The deposition of device quality Cu2ZnSnS4 (CZTS) films on flexible substrates by simple and cost-effective techniques is of great interest for solar cell applications. In this work, CZTS films were deposited on lightweight flexible substrates by successive dip coating using a nontoxic, methanol-based precursor solution. The films were characterized by x-ray diffraction, energy dispersive x-ray analysis, scanning electron microscopy, atomic force microscopy, optical transmission spectroscopy, photocurrent spectroscopy and admittance spectroscopy. The films prepared by this technique have direct band gaps of 1.5–1.6 eV, a p-type resistivity of ~1 Ω cm, an acceptor concentration of ~1017 cm−3 and structural and morphological properties that are suitable for device applications.

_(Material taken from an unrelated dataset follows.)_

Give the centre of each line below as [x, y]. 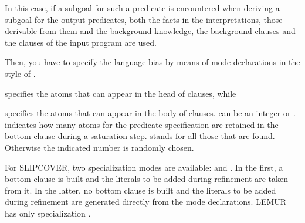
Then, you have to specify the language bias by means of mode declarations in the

Four defect levels with activation energies of 5.4 meV, 18.8 meV, 70 meV, and 221 meV were detected in the films. All but the shallowest defect level were attributed to the native VCu, CuZn, and VSn acceptor-type defects. For further assessment of the films, Schottky barrier and heterojunction diodes were fabricated and characterized. The results signified that the device quality CZTS films can be synthesized by the dip-coating method used in this study.